Hay que levantar el país. Es una frase que muchas veces oigo, insanamente. Como esa otra, que se repite de serie en serie y de película en película, ¿estás bien? O es argumento nunca-visto-antes de tanto cine americano o made in Hong Kong: Hola, me llamo Joe y tengo un pistola.  Hola, Joe, ¿estás bien? Me llamo Joe y tengo una pistola. Voy a utilizar mi pistola. Pum-pum-pum. The End.

¿Qué país hay que levantar? ¿El de Ruiz Mateos o el de Félix Millet? ¿El de La Caixa o el del Santander? ¿El de sí, señora Merkel de Rajoy y lobbies vinculados o el María Teresa Fernández de la Vega y los siete zapateros? ¿El de Ortega Zara que paga a sus empleadas 800 euros al mes? ¿El país de CiU, el del PP, el del PNV o el del PSOE? Por eso envidio tanto las sociedades que funcionan y no usan las banderas como alfombra para tapar la corruptela.

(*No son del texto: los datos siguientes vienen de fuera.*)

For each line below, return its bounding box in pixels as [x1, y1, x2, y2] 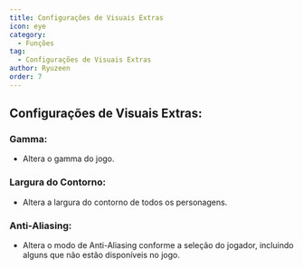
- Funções [17, 38, 54, 48]
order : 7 [9, 72, 43, 82]
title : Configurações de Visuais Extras [9, 13, 165, 23]
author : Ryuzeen [9, 64, 71, 73]
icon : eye [9, 22, 47, 31]
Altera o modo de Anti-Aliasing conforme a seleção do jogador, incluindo [22, 240, 294, 251]
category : [9, 30, 47, 39]
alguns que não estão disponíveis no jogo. [22, 250, 181, 261]

En realidad, siento que mi país es muy pequeño. El tramo de calle donde vivo más dos travesías a la izquierda y dos a la derecha. A lo sumo, acaso también, los bosques por donde salgo a correr y nunca encuentro a nadie, excepto algún cazador extraviado y alguna bruja de edad que busca su libro de encantamientos perdido por los caminos de tierra rojiza y raíces, que sobresalen como dedos de orco, por los que vuelvo a casa, al igual que un invisible Ulises a tiempo parcial que se asusta al encontrar sus propias huellas en el viaje de vuelta, pensando que puede haber alguien más en Ítaca.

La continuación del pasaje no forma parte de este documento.